Search code examples
amazon-web-servicesamazon-s3aws-cliamazon-cloudwatchlogsamazon-kinesis-firehose

Different S3 Download Behavior Between the Console and CLI


I have setup a cloudwatch log group to stream logs via kinesis & firehose into an s3 bucket, as gzip-ed files.

The gzip files are all tagged with some Metadata:

Content-Encoding     gzip
Content-Type         application/octet-stream

When I download one of the files directly from the browser console and unzip it I get the expected contents of a log file, namely json strings. However, if I use the aws CLI to cp the file locally and unzip the contents then the file renders as binary at the terminal.

What could be the cause in the difference in behavior between the AWS Console download button and the AWS CLI s3 cp command?

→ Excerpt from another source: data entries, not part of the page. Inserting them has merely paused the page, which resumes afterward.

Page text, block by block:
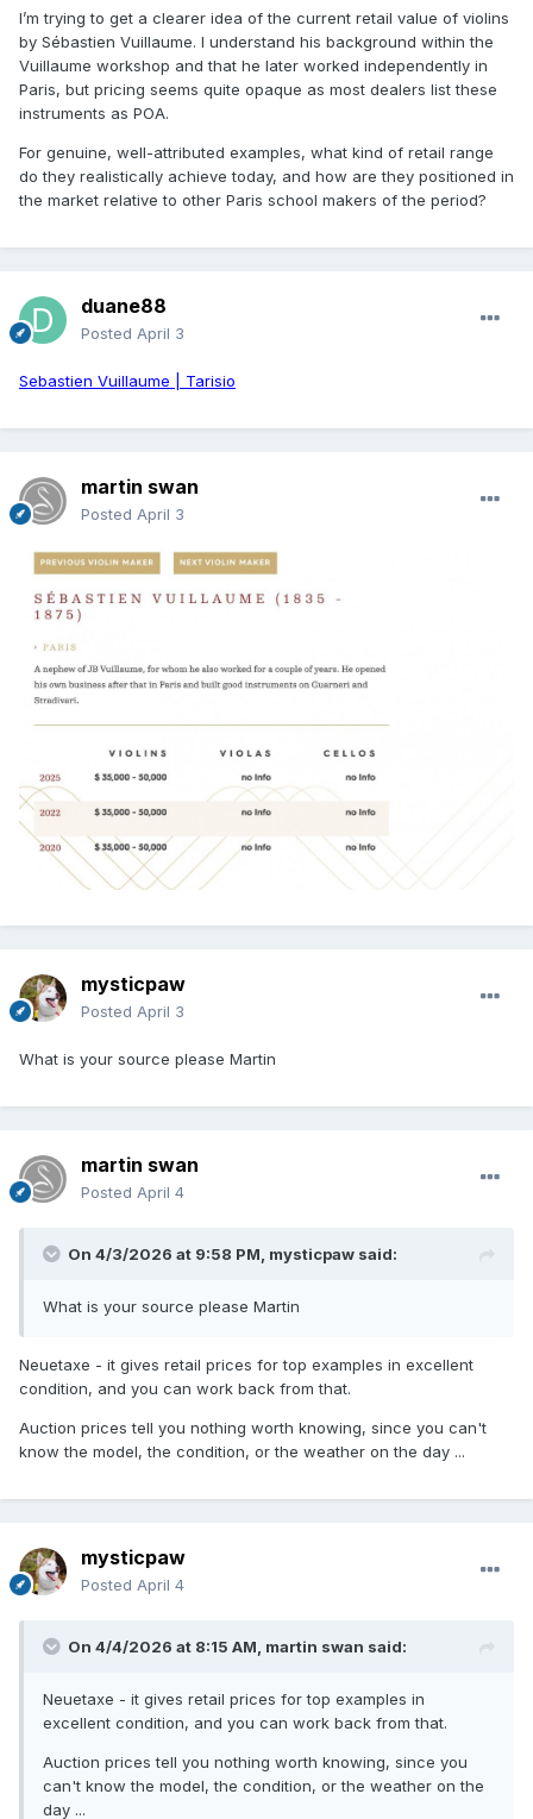
I’m trying to get a clearer idea of the current retail value of violins
by Sébastien Vuillaume. I understand his background within the
Vuillaume workshop and that he later worked independently in
Paris, but pricing seems quite opaque as most dealers list these
instruments as POA.
For genuine, well-attributed examples, what kind of retail range
do they realistically achieve today, and how are they positioned in
the market relative to other Paris school makers of the period?
duane88
Posted April 3
Sebastien Vuillaume | Tarisio
martin swan
Posted April 3
mysticpaw
Posted April 3
What is your source please Martin
martin swan
Posted April 4
On 4/3/2026 at 9:58 PM, mysticpaw said:
What is your source please Martin
Neuetaxe - it gives retail prices for top examples in excellent
condition, and you can work back from that.
Auction prices tell you nothing worth knowing, since you can't
know the model, the condition, or the weather on the day ...
mysticpaw
Posted April 4
On 4/4/2026 at 8:15 AM, martin swan said:
Neuetaxe - it gives retail prices for top examples in
excellent condition, and you can work back from that.
Auction prices tell you nothing worth knowing, since you
can't know the model, the condition, or the weather on the
day ...
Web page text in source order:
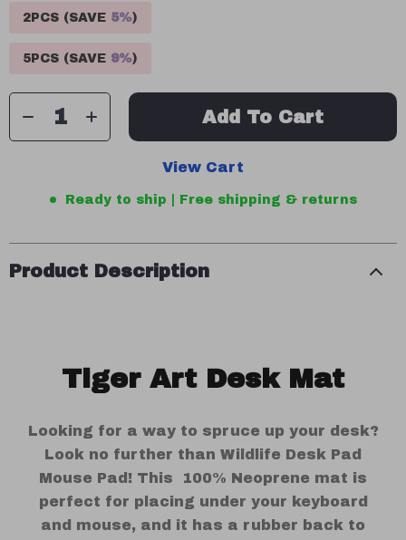
2PCS (SAVE 5%)
5PCS (SAVE 9%)
Add To Cart
View Cart
Ready to ship | Free shipping & returns
Product Description
Tiger Art Desk Mat
Looking for a way to spruce up your desk?
Look no further than Wildlife Desk Pad
Mouse Pad! This 100% Neoprene mat is
perfect for placing under your keyboard
and mouse, and it has a rubber back to
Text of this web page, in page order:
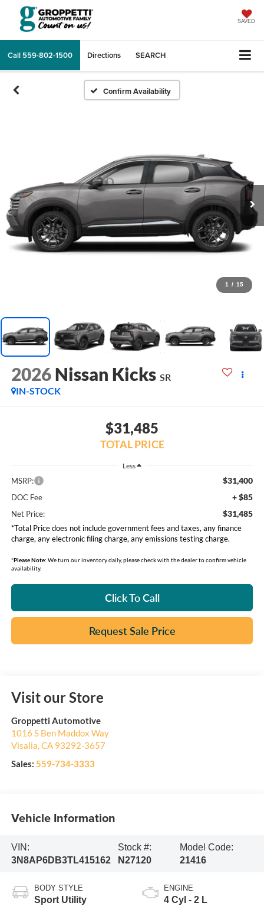
SAVED
Call 559-802-1500 Directions SEARCH
Confirm Availability
1 / 15
2026 Nissan Kicks SR
IN-STOCK
$31,485
TOTAL PRICE
Less
MSRP: $31,400
DOC Fee + $85
Net Price: $31,485
*Total Price does not include government fees and taxes, any finance
charge, any electronic filing charge, any emissions testing charge.
*Please Note: We turn our inventory daily, please check with the dealer to confirm vehicle
availability.
Click To Call
Request Sale Price
Visit our Store
Groppetti Automotive
1016 S Ben Maddox Way
Visalia,CA 93292-3657
Sales: 559-734-3333
Vehicle Information
VIN:
3N8AP6DB3TL415162
Stock #:
N27120
Model Code:
21416
BODY STYLE
Sport Utility
ENGINE
4 Cyl - 2 L
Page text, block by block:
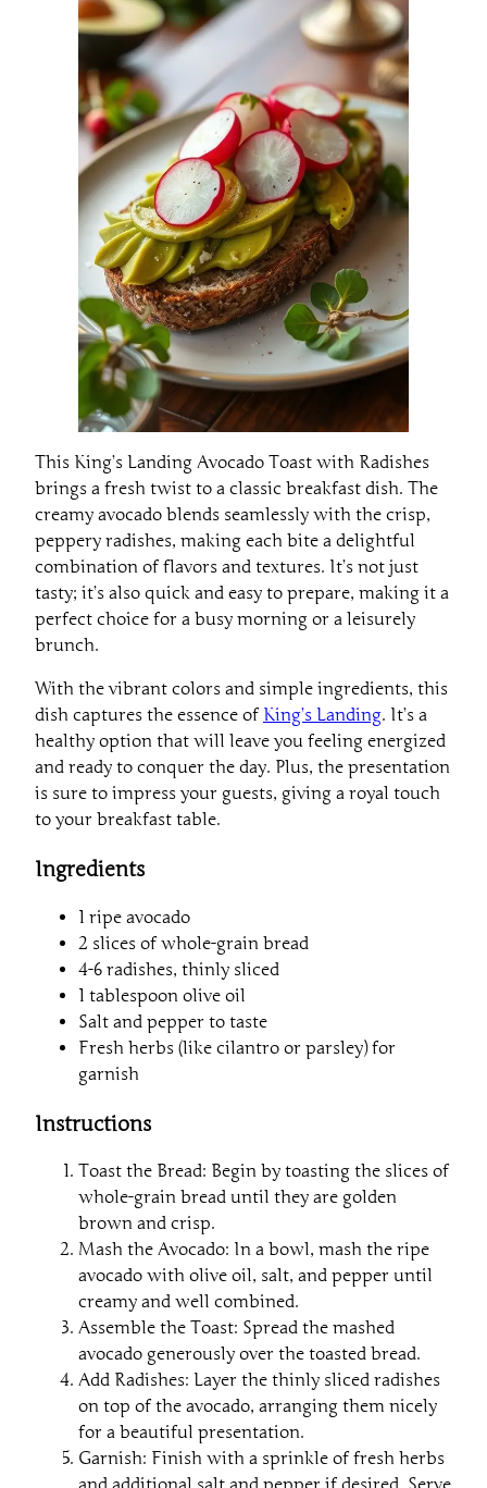
This King’s Landing Avocado Toast with Radishes
brings a fresh twist to a classic breakfast dish. The
creamy avocado blends seamlessly with the crisp,
peppery radishes, making each bite a delightful
combination of flavors and textures. It’s not just
tasty; it’s also quick and easy to prepare, making it a
perfect choice for a busy morning or a leisurely
brunch.
With the vibrant colors and simple ingredients, this
dish captures the essence of King’s Landing. It’s a
healthy option that will leave you feeling energized
and ready to conquer the day. Plus, the presentation
is sure to impress your guests, giving a royal touch
to your breakfast table.
Ingredients
1 ripe avocado
2 slices of whole-grain bread
4-6 radishes, thinly sliced
1 tablespoon olive oil
Salt and pepper to taste
Fresh herbs (like cilantro or parsley) for
garnish
Instructions
Toast the Bread: Begin by toasting the slices of
whole-grain bread until they are golden
brown and crisp.
Mash the Avocado: In a bowl, mash the ripe
avocado with olive oil, salt, and pepper until
creamy and well combined.
Assemble the Toast: Spread the mashed
avocado generously over the toasted bread.
Add Radishes: Layer the thinly sliced radishes
on top of the avocado, arranging them nicely
for a beautiful presentation.
Garnish: Finish with a sprinkle of fresh herbs
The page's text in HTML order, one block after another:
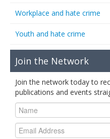
Workplace and hate crime
Youth and hate crime
Join the Network
Join the network today to
publications and events
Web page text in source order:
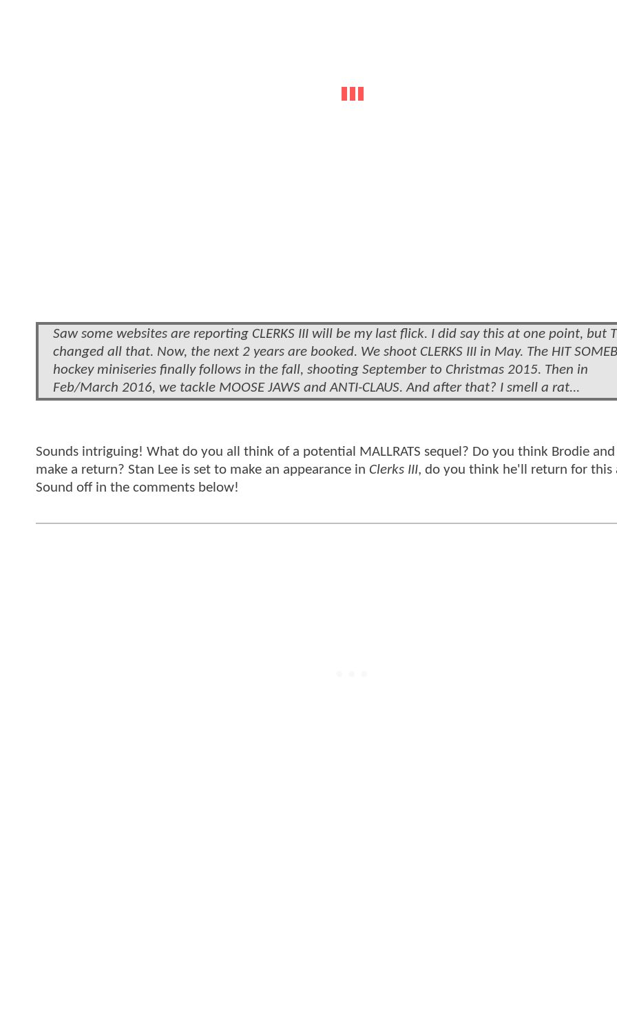
Saw some websites are reporting CLERKS III will be my last flick. I did say this at one point, but
changed all that. Now, the next 2 years are booked. We shoot CLERKS III in May. The HIT
hockey miniseries finally follows in the fall, shooting September to Christmas 2015. Then in
Feb/March 2016, we tackle MOOSE JAWS and ANTI-CLAUS. And after that? I smell a rat...
Sounds intriguing! What do you all think of a potential MALLRATS sequel? Do you think Brodie and
make a return? Stan Lee is set to make an appearance in Clerks III, do you think he'll return for this
Sound off in the comments below!
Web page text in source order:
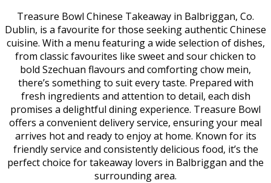
Treasure Bowl Chinese Takeaway in Balbriggan, Co.
Dublin, is a favourite for those seeking authentic Chinese
cuisine. With a menu featuring a wide selection of dishes,
from classic favourites like sweet and sour chicken to
bold Szechuan flavours and comforting chow mein,
there’s something to suit every taste. Prepared with
fresh ingredients and attention to detail, each dish
promises a delightful dining experience. Treasure Bowl
offers a convenient delivery service, ensuring your meal
arrives hot and ready to enjoy at home. Known for its
friendly service and consistently delicious food, it’s the
perfect choice for takeaway lovers in Balbriggan and the
surrounding area.
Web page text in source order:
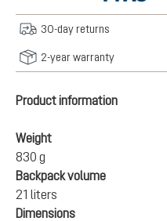
30-day returns
2-year warranty
Product information
Weight
830 g
Backpack volume
21 liters
Dimensions
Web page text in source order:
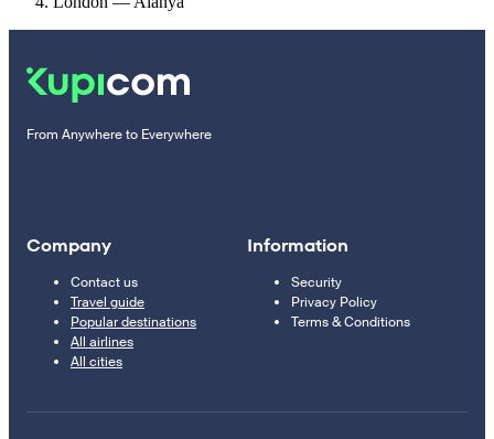
From Anywhere to Everywhere
Company
Contact us
Travel guide
Popular destinations
All airlines
All cities
Information
Security
Privacy Policy
Terms & Conditions
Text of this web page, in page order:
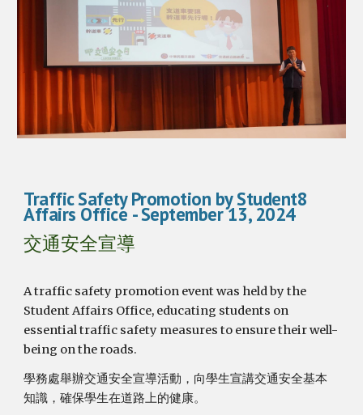
Traffic Safety Promotion by Student8
Affairs Office - September 13, 2024
交通安全宣導
A traffic safety promotion event was held by the
Student Affairs Office, educating students on
essential traffic safety measures to ensure their well-
being on the roads.
學務處舉辦交通安全宣導活動，向學生宣講交通安全基本
知識，確保學生在道路上的健康。
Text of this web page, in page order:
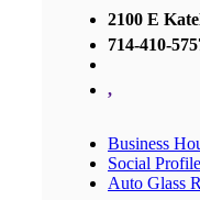
2100 E
714-410-
,
Business
Social
Auto Glass
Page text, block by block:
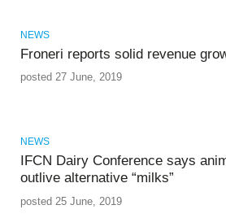
NEWS
Froneri reports solid revenue
posted 27 June, 2019
NEWS
IFCN Dairy Conference says
outlive alternative “milks”
posted 25 June, 2019
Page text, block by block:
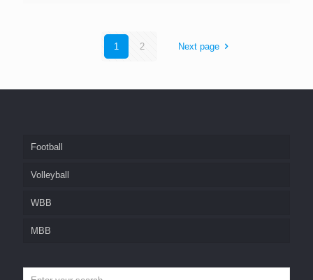
1 2 Next page
Football
Volleyball
WBB
MBB
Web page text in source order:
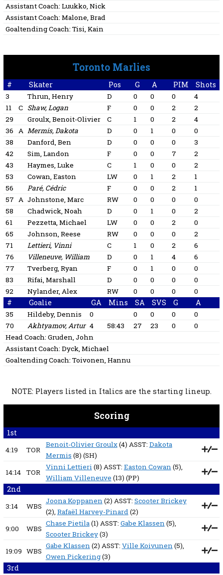
Assistant Coach: Luukko, Nick
Assistant Coach: Malone, Brad
Goaltending Coach: Tisi, Kain
Toronto Marlies
# Skater Pos G A PIM Shots
3 Thrun, Henry D 0 0 0 4
11
C Shaw, Logan F 0 0 2 2
29
Groulx, Benoit-Olivier C 1 0 2 4
36
A Mermis, Dakota D 0 1 0 0
38
Danford, Ben D 0 0 0 3
42
Sim, Landon F 0 0 7 2
43
Haymes, Luke C 1 0 0 2
53
Cowan, Easton LW 0 1 2 1
56
Paré, Cédric F 0 0 2 1
57 A Johnstone, Marc RW 0 0 0 0
58
Chadwick, Noah D 0 1 0 2
61
Pezzetta, Michael LW 0 0 2 0
65
Johnson, Reese RW 0 0 0 2
71
Lettieri, Vinni C 1 0 2 6
76
Villeneuve, William D 0 1 4 6
77
Tverberg, Ryan F 0 1 0 0
83
Rifai, Marshall D 0 0 0 0
92
Nylander, Alex RW 0 0 0 0
# Goalie GA Mins SA SVS G A
35 Hildeby, Dennis 0 0 0 0 0
70
Akhtyamov, Artur 4 58:43 27 23 0 0
Head Coach: Gruden, John
Assistant Coach: Dyck, Michael
Goaltending Coach: Toivonen, Hannu
NOTE: Players listed in Italics are the starting lineup.
Scoring
1st
4:19 TOR
Benoit-Olivier Groulx(4) ASST: Dakota
Mermis (8) (SH)
14:14
TOR
Vinni Lettieri(8) ASST: Easton Cowan(5),
William Villeneuve (13) (PP)
2nd
3:14 WBS
Joona Koppanen(2) ASST: Scooter Brickey
(2), Rafaël Harvey-Pinard(2)
9:00
WBS
Chase Pietila(1) ASST: Gabe Klassen(5),
Scooter Brickey(3)
19:09 WBS
Gabe Klassen(2) ASST: Ville Koivunen(5),
Owen Pickering(3)
3rd
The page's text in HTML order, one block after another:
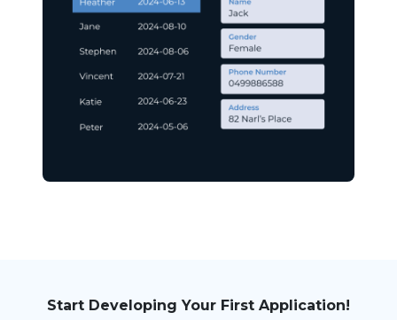
Start Developing Your First Application!
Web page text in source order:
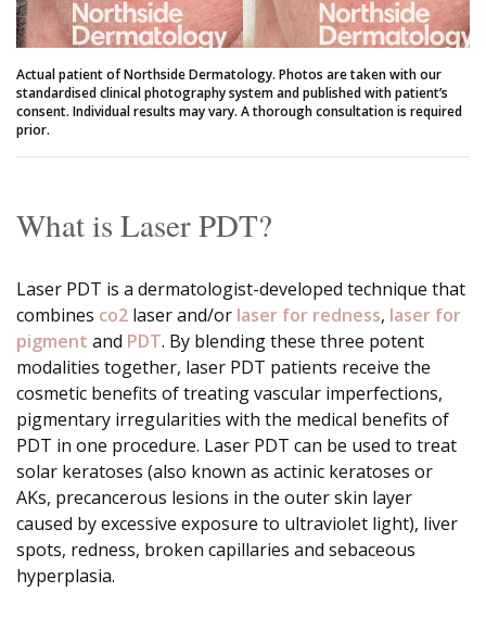
Actual patient of Northside Dermatology. Photos are taken with our
standardised clinical photography system and published with patient’s
consent. Individual results may vary. A thorough consultation is required
prior.
What is Laser PDT?
Laser PDT is a dermatologist-developed technique that
combines co2 laser and/or laser for redness, laser for
pigment and PDT. By blending these three potent
modalities together, laser PDT patients receive the
cosmetic benefits of treating vascular imperfections,
pigmentary irregularities with the medical benefits of
PDT in one procedure. Laser PDT can be used to treat
solar keratoses (also known as actinic keratoses or
AKs, precancerous lesions in the outer skin layer
caused by excessive exposure to ultraviolet light), liver
spots, redness, broken capillaries and sebaceous
hyperplasia.
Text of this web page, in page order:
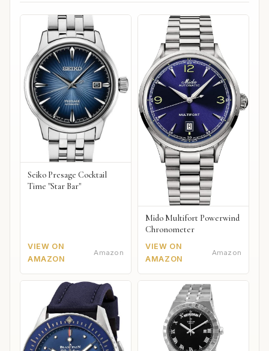
Seiko Presage Cocktail
Time "Star Bar"
VIEW ON
AMAZON
Amazon
Mido Multifort Powerwind
Chronometer
VIEW ON
AMAZON
Amazon
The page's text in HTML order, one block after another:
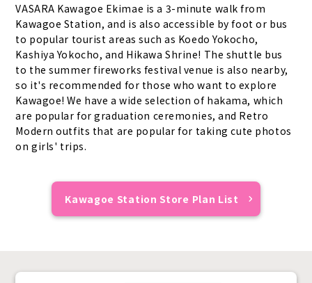
VASARA Kawagoe Ekimae is a 3-minute walk from
Kawagoe Station, and is also accessible by foot or bus
to popular tourist areas such as Koedo Yokocho,
Kashiya Yokocho, and Hikawa Shrine! The shuttle bus
to the summer fireworks festival venue is also nearby,
so it's recommended for those who want to explore
Kawagoe! We have a wide selection of hakama, which
are popular for graduation ceremonies, and Retro
Modern outfits that are popular for taking cute photos
on girls' trips.
Kawagoe Station Store Plan List
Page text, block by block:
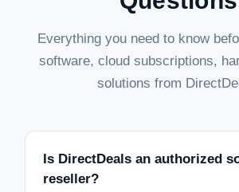
Everything you need to know
software, cloud subscriptions,
solutions from
Is DirectDeals an authorized
reseller?
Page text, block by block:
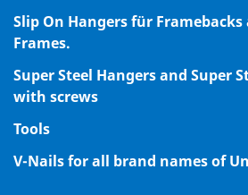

I have already tried to specify various combinations of command line flags

aws s3 cp --content-encoding gzip --content-type "application/json"
aws s3 cp --content-encoding gzip --content-type "application/octet-stream"
aws s3 cp --content-encoding gzip --content-type "application/octet-stream" --sse-kms-key-id <keyArn>

But none of them have produced the positive result I get from using the Console in the browser.

UPDATE

The s3 cli version of the file is almost 10KB larger than the management console version.


Solution

  • The firehose was setup to compress the contents of the message. However, cloudwatch was already compressing the message as well.

    When the browser downloads a file from S3 it automatically decompressed the first, of two, layers of compression. Therefore, a second decompression resulted in the expected logs.

    The CLI does not execute this automatic decompression. So, decompressing the file still resulted in a compressed, binary, file. A second decompression solved the problem.